"Hello."
Her voice was hollow and unreal. The words rang in the empty set like the ineffectualities of a ghost. The absurdities of their requirements appalled her--Did they expect that on an instant's notice she could put herself in the place of this preposterous and unexplained character?
"... No ... no.... Not yet! Now listen: 'John Sumner has just been knocked over by an automobile and instantly killed!'"
Gloria let her baby mouth drop slowly open. Then: "Now hang up! With a bang!"
She obeyed, clung to the table with her eyes wide and staring. At length she was feeling slightly encouraged and her confidence increased.
"My God!" she cried. Her voice was good, she thought. "Oh, my God!"
"Now faint."
She collapsed forward to her knees and throwing her body outward on the ground lay without breathing.
"All right!" called Mr. Debris. "That's enough, thank you. That's plenty. Get up--that's enough."
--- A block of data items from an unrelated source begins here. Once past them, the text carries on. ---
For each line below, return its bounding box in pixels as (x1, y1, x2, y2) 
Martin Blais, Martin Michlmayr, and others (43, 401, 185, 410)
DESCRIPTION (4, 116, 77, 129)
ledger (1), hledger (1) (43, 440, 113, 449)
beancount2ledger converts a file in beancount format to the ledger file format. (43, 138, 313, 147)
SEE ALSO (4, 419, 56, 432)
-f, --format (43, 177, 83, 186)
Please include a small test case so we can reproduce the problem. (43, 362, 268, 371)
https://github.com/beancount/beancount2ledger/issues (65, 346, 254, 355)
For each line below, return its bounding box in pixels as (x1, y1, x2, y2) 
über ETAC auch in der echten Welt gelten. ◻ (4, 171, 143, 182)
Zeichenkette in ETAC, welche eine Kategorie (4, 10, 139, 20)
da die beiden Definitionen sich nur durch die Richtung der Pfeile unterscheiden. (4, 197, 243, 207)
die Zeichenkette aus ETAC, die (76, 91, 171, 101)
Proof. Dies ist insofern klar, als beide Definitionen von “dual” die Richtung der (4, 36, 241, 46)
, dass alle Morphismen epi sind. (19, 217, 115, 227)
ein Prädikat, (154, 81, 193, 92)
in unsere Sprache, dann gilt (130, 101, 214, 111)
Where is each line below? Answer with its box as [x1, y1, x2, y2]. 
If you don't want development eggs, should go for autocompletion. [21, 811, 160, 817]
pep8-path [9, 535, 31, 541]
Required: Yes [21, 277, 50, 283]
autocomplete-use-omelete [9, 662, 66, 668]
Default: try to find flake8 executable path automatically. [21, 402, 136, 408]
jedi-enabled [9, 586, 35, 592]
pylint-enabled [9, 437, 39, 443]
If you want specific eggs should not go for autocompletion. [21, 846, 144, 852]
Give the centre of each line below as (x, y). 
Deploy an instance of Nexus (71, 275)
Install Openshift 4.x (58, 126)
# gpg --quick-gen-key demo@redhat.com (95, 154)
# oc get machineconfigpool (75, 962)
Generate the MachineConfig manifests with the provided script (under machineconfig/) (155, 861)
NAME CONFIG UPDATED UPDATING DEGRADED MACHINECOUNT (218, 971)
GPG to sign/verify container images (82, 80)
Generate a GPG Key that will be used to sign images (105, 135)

Gloria arose, mustering her dignity and brushing off her skirt.
"Awful!" she remarked with a cool laugh, though her heart was bumping tumultuously. "Terrible, wasn't it?"
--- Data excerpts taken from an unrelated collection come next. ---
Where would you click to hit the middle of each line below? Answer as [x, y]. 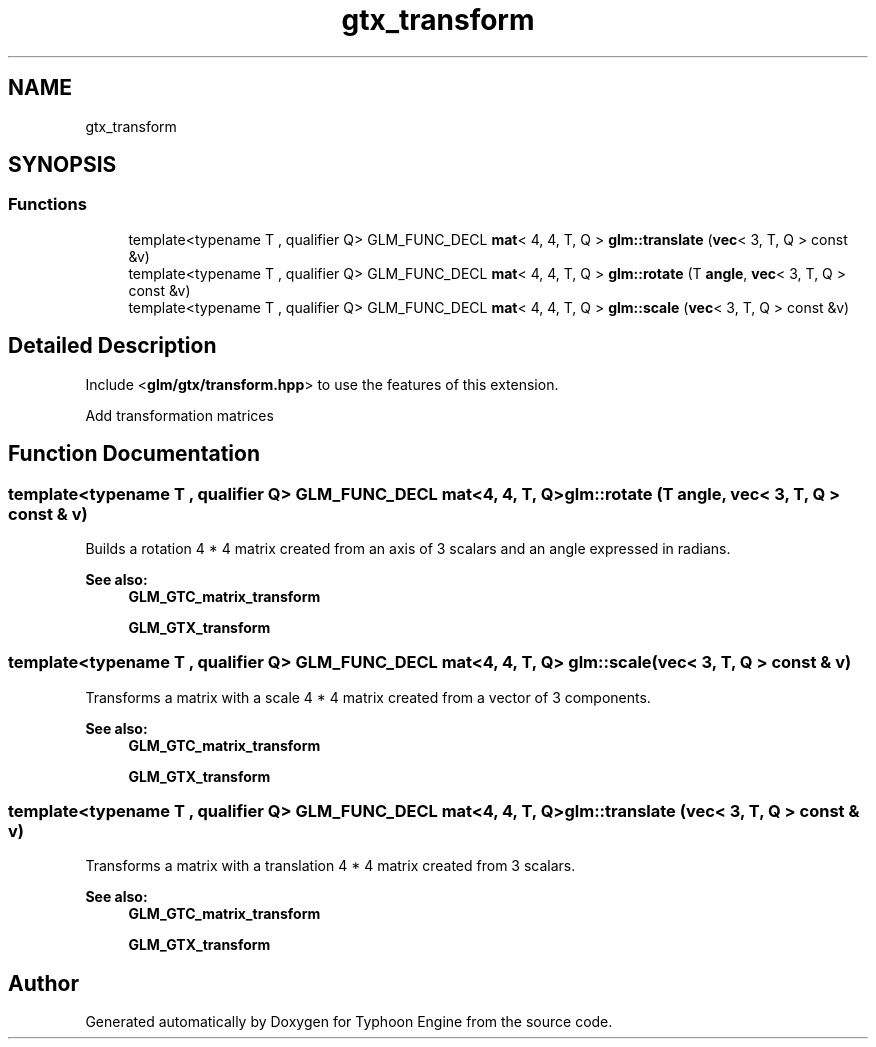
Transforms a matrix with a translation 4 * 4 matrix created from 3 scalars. [330, 866]
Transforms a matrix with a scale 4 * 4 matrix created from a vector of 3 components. [368, 697]
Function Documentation [134, 454]
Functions [47, 204]
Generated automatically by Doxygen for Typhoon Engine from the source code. [349, 1022]
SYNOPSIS [62, 165]
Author [43, 983]
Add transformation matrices [179, 415]
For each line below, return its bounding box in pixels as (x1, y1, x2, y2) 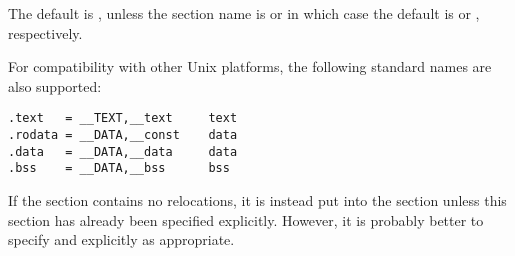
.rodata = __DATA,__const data (8, 128, 238, 143)
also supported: (8, 75, 102, 96)
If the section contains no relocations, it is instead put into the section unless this (8, 190, 507, 210)
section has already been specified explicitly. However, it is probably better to (8, 209, 484, 230)
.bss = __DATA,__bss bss (8, 161, 230, 176)
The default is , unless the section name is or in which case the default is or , (8, 3, 480, 23)
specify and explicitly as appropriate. (8, 229, 235, 250)
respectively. (8, 22, 83, 43)
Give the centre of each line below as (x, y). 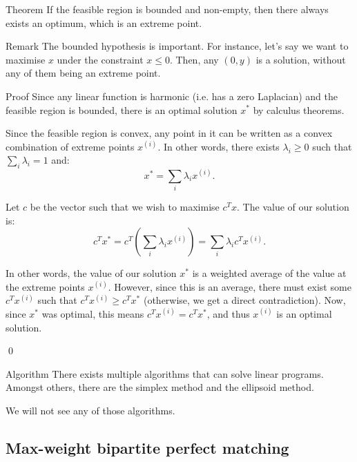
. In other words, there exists (219, 146)
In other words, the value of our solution (91, 273)
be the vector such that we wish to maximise (125, 206)
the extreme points (45, 286)
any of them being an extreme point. (83, 73)
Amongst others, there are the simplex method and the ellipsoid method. (160, 387)
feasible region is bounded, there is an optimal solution (122, 109)
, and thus (228, 313)
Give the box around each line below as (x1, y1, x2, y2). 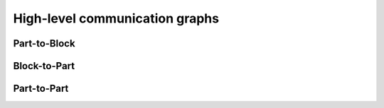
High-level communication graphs (13, 11, 220, 26)
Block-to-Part (13, 60, 75, 72)
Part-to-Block (13, 37, 75, 49)
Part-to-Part (13, 83, 69, 95)
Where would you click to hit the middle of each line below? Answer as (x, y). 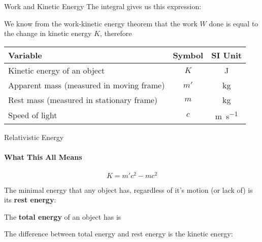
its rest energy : (30, 200)
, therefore (116, 33)
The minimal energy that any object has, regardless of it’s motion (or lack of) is (128, 189)
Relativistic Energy (34, 137)
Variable (25, 55)
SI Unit (227, 55)
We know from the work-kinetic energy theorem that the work (101, 23)
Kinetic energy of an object (57, 70)
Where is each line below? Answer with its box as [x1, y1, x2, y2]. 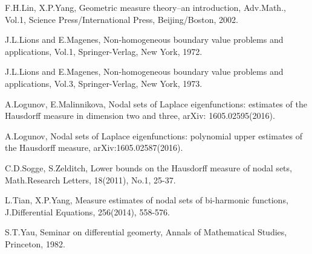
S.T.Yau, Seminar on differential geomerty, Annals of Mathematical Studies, [5, 226, 287, 238]
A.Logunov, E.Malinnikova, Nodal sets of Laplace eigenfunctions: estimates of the [5, 97, 307, 110]
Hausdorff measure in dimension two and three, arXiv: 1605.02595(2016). [5, 109, 275, 122]
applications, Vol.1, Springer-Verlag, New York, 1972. [5, 45, 203, 57]
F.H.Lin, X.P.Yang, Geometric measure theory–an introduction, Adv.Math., [5, 1, 286, 13]
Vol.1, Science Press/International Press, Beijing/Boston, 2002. [5, 13, 238, 25]
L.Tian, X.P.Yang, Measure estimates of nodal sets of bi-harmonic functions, [5, 194, 288, 206]
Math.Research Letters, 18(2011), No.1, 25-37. [5, 173, 176, 186]
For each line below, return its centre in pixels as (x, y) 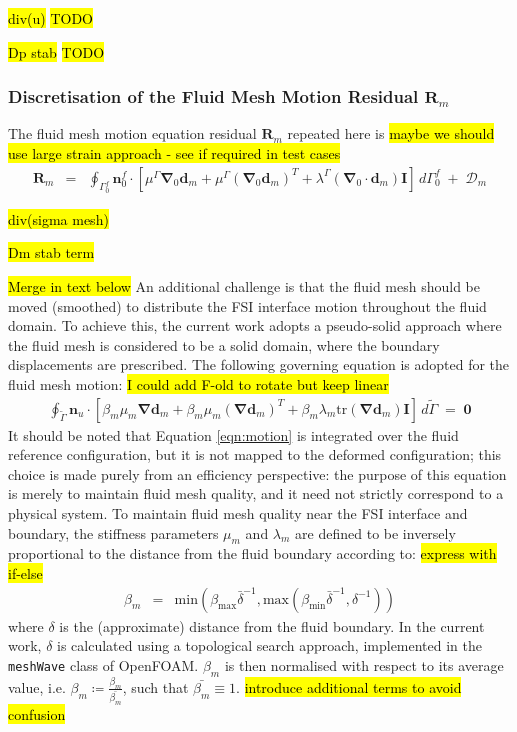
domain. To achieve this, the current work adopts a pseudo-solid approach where (255, 325)
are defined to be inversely (375, 532)
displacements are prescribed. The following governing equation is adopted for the (259, 364)
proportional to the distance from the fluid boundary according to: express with (252, 553)
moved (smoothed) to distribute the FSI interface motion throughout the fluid (247, 305)
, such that (155, 686)
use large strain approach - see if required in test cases (174, 153)
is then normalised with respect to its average (364, 664)
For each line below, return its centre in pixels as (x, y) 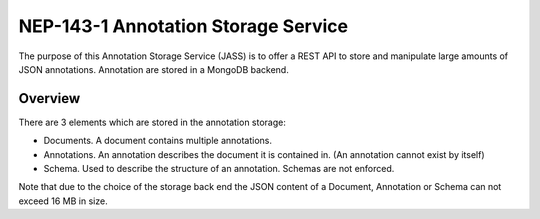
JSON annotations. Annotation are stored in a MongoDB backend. (153, 69)
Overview (49, 98)
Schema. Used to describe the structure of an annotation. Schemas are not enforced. (219, 169)
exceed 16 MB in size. (63, 201)
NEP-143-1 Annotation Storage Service (183, 26)
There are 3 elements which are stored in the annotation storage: (152, 122)
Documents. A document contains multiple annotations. (158, 141)
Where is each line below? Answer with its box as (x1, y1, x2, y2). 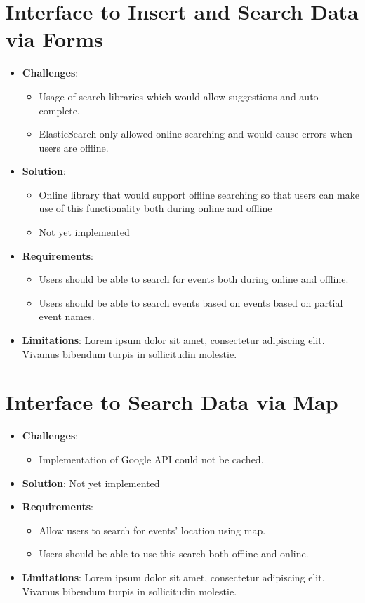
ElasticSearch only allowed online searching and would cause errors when (39, 126, 352, 141)
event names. (39, 309, 95, 324)
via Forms (6, 25, 103, 53)
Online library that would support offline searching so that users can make (39, 187, 359, 201)
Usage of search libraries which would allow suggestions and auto (39, 88, 319, 103)
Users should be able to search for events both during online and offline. (39, 272, 349, 286)
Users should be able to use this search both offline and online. (39, 546, 309, 561)
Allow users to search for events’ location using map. (39, 522, 266, 537)
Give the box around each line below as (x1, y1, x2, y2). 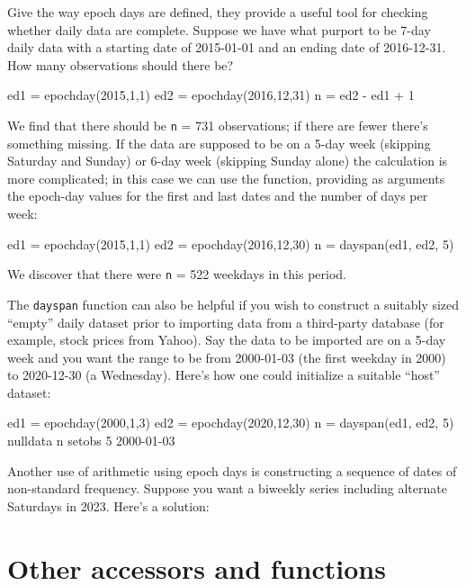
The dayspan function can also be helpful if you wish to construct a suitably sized (7, 294, 460, 313)
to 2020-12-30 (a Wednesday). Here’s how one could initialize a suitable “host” (7, 365, 440, 384)
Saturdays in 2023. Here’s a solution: (7, 496, 210, 515)
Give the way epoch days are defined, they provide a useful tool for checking (7, 3, 428, 21)
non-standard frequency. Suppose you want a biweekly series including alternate (7, 479, 447, 498)
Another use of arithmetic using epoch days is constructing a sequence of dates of (7, 461, 457, 480)
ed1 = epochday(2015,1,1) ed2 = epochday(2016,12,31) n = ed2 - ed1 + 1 (7, 86, 415, 104)
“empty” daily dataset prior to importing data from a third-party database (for (7, 312, 444, 331)

"Did you mind it?" said Mr. Debris, smiling blandly. "Did it seem hard? I can't tell anything about it until I have it run off."
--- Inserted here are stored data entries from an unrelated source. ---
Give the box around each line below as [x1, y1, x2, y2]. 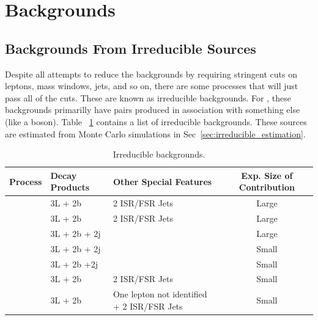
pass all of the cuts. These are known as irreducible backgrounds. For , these [5, 91, 291, 104]
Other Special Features [113, 175, 212, 187]
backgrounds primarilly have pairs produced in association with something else [5, 103, 300, 116]
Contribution [239, 181, 295, 194]
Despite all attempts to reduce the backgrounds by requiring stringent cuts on [5, 67, 297, 80]
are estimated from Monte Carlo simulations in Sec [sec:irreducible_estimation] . [5, 127, 306, 140]
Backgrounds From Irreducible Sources [5, 38, 256, 57]
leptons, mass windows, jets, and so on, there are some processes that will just [5, 79, 298, 92]
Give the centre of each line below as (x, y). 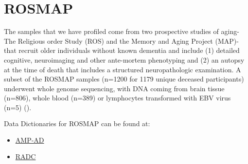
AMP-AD (30, 140)
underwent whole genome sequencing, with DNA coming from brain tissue (114, 88)
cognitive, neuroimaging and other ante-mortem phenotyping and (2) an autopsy (124, 59)
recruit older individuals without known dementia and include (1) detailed (129, 50)
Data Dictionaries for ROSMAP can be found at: (77, 123)
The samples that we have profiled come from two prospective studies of (111, 31)
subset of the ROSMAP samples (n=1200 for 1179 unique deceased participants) (124, 79)
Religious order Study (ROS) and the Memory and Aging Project (115, 41)
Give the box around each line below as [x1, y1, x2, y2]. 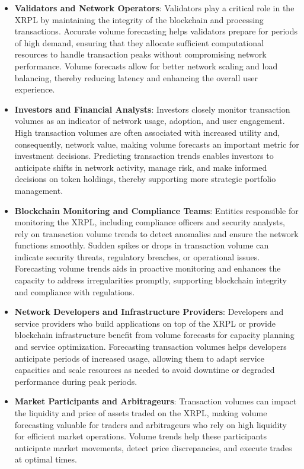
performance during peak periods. [14, 375, 137, 387]
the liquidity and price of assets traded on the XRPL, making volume [14, 407, 267, 419]
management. [14, 184, 63, 196]
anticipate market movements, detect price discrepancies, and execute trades [14, 441, 292, 454]
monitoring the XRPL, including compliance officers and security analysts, [14, 216, 285, 228]
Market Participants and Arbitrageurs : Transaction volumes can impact [14, 395, 297, 407]
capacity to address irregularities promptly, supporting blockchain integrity [14, 274, 287, 286]
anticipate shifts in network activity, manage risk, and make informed [14, 161, 267, 173]
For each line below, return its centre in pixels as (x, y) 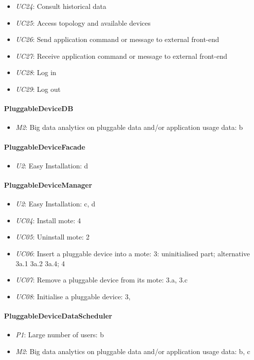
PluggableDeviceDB (39, 108)
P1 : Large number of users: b (60, 335)
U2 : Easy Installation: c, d (55, 204)
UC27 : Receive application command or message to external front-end (121, 56)
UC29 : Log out (38, 89)
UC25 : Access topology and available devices (83, 22)
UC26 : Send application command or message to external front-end (117, 39)
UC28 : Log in (36, 72)
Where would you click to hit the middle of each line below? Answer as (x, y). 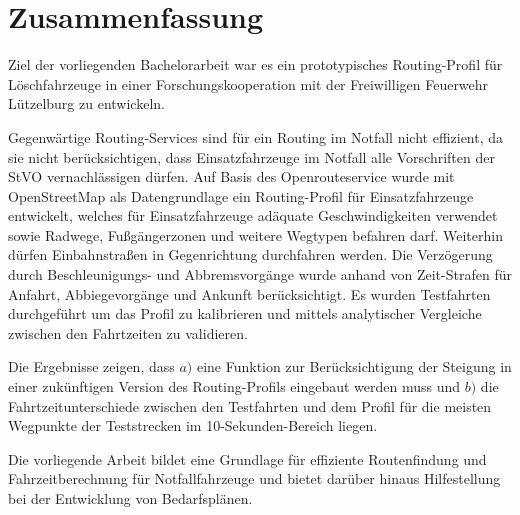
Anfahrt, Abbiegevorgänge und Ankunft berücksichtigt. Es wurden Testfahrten (249, 293)
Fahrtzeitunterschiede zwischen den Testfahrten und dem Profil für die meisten (250, 405)
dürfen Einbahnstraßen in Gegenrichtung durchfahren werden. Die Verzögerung (250, 254)
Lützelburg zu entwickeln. (86, 103)
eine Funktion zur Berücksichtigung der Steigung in (354, 366)
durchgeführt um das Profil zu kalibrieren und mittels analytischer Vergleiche (245, 313)
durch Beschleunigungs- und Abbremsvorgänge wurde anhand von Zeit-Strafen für (260, 274)
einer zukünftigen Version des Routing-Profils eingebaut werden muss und (234, 386)
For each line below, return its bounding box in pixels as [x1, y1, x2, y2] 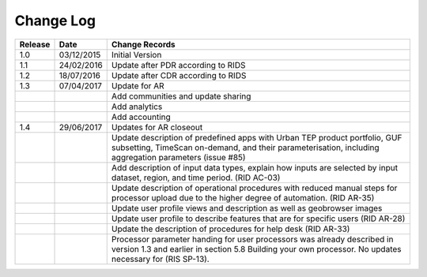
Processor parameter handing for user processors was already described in [111, 234, 394, 245]
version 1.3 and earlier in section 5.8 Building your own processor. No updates [111, 243, 402, 254]
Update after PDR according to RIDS [111, 59, 246, 70]
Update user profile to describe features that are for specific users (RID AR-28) [111, 213, 406, 224]
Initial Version [111, 49, 162, 60]
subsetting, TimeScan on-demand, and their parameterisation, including [111, 142, 380, 153]
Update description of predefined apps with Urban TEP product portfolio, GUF [111, 132, 402, 143]
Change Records [111, 39, 176, 50]
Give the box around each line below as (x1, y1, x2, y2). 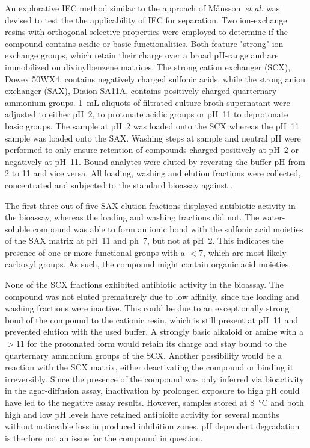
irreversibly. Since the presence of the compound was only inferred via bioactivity (5, 372, 304, 385)
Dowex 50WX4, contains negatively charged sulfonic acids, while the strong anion (5, 72, 305, 85)
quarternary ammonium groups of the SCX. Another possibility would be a (5, 349, 282, 361)
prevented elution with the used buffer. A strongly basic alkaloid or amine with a (5, 325, 304, 338)
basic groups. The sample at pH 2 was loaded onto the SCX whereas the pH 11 (5, 119, 300, 132)
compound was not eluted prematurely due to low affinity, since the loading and (5, 290, 299, 302)
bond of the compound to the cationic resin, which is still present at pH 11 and (5, 313, 299, 326)
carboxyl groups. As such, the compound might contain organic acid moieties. (5, 258, 291, 270)

"Of course not," she agreed, trying to attach some sort of meaning to his remark--and failing. It was just the sort of thing he would have said had he been trying not to encourage her.
A few moments later she left the studio. Bloeckman had promised that she should hear the result of the test within the next few days. Too proud to force any definite comment she felt a baffling uncertainty and only now when the step had at last been taken did she realize how the possibility of a successful screen career had played in the back of her mind for the past three years. That night she tried to tell over to herself the elements that might decide for or against her. Whether or not she had used enough make-up worried her, and as the part was that of a girl of twenty, she wondered if she had not been just a little too grave. About her acting she was least of all satisfied. Her entrance had been abominable--in fact not until she reached the phone had she displayed a shred of poise--and then the test had been over. If they had only realized! She wished that she could try it again. A mad plan to call up in the morning and ask for a new trial took possession of her, and as suddenly faded. It seemed neither politic nor polite to ask another favor of Bloeckman.